• **Requirement**:
Repeat the records below line by line, exactly, finishing on the line that contains "4. Aamras (21, 54, 58, 63)".

Records from a data collection
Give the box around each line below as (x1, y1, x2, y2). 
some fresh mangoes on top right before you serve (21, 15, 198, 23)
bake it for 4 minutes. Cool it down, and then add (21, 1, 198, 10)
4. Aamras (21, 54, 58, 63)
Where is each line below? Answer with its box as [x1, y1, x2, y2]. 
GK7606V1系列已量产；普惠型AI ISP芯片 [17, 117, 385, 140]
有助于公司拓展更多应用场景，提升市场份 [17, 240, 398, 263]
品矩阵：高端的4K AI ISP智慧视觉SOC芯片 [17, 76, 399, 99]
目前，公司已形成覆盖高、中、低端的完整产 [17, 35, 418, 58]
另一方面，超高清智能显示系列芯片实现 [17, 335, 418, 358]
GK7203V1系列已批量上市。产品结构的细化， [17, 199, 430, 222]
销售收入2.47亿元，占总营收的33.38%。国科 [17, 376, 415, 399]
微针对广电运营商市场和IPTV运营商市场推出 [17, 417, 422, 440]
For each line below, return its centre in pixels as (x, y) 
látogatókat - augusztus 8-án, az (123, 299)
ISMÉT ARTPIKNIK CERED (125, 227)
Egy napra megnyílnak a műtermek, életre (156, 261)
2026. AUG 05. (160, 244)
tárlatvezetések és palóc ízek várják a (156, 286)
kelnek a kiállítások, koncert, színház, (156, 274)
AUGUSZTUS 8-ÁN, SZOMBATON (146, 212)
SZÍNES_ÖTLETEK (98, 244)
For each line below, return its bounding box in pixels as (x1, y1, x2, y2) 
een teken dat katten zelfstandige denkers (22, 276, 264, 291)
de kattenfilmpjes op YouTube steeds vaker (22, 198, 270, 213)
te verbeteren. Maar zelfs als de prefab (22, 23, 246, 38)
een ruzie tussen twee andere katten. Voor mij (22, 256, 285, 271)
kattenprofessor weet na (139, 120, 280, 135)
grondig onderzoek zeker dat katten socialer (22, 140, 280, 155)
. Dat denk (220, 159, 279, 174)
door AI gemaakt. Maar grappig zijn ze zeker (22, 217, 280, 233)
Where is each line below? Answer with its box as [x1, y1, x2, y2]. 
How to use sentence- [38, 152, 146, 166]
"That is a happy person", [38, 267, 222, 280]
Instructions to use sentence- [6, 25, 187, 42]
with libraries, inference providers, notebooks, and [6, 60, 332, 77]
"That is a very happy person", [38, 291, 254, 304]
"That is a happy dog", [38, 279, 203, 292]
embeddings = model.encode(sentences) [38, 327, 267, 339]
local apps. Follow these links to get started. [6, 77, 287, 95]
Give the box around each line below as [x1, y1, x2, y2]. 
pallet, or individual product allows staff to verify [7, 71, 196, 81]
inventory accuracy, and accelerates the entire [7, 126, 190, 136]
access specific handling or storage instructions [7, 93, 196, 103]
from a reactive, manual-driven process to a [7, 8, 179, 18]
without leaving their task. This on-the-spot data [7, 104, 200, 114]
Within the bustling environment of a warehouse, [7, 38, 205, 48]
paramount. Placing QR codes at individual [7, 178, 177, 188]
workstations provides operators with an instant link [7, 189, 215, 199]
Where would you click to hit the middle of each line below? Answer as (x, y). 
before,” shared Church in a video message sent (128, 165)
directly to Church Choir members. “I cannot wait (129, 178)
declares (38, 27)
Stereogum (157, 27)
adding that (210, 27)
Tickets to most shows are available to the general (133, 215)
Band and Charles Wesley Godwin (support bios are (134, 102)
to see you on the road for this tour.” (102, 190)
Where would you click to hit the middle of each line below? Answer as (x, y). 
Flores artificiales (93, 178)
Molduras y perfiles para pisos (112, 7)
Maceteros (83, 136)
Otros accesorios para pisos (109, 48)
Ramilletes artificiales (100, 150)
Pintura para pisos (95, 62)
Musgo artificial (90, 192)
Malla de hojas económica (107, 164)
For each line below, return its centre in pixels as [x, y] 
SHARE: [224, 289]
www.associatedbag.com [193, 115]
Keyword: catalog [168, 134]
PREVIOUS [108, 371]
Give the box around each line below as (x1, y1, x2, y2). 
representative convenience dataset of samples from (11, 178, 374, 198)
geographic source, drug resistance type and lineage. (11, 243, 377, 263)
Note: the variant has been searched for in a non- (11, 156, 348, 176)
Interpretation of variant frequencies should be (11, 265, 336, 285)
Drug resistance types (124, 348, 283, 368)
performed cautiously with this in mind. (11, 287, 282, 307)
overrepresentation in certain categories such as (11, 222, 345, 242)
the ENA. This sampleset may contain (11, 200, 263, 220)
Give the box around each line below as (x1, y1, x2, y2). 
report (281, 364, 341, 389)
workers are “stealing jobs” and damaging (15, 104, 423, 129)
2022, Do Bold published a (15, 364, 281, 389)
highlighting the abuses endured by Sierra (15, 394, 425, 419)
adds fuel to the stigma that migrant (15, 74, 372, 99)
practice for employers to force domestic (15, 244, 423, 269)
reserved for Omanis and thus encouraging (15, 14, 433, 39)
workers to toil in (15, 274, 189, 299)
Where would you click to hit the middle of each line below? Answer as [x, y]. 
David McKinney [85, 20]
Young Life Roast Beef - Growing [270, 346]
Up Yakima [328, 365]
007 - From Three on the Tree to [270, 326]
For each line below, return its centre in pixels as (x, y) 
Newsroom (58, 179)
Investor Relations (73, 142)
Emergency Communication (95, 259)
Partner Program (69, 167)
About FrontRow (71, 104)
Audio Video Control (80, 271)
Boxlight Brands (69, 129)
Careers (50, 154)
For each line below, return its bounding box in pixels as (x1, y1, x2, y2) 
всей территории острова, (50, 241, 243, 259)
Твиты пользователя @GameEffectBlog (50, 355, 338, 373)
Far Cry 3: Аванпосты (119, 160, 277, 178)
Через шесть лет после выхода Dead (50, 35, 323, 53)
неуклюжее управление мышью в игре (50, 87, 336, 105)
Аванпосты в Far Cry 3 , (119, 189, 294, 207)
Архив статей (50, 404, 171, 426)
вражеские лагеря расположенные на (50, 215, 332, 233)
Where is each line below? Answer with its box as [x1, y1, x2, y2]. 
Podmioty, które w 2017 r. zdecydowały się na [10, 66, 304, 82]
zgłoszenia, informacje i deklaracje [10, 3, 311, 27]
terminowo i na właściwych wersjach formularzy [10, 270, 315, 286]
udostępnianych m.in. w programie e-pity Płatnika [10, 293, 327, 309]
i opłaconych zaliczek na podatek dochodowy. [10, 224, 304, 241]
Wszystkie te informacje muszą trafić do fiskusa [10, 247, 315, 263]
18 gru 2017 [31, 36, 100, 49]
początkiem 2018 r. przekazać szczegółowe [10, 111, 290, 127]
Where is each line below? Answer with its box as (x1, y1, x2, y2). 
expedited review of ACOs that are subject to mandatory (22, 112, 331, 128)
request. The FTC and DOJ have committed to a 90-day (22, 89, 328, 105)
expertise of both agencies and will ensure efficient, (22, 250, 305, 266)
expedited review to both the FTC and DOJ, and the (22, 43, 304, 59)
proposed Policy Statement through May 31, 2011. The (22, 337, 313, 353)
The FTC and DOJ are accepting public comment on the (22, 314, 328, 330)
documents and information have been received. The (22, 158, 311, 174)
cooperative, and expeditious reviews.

• **Task result**:
Give the box around each line below as (x1, y1, x2, y2). 
some fresh mangoes on top right before you serve (21, 15, 198, 23)
bake it for 4 minutes. Cool it down, and then add (21, 1, 198, 10)
4. Aamras (21, 54, 58, 63)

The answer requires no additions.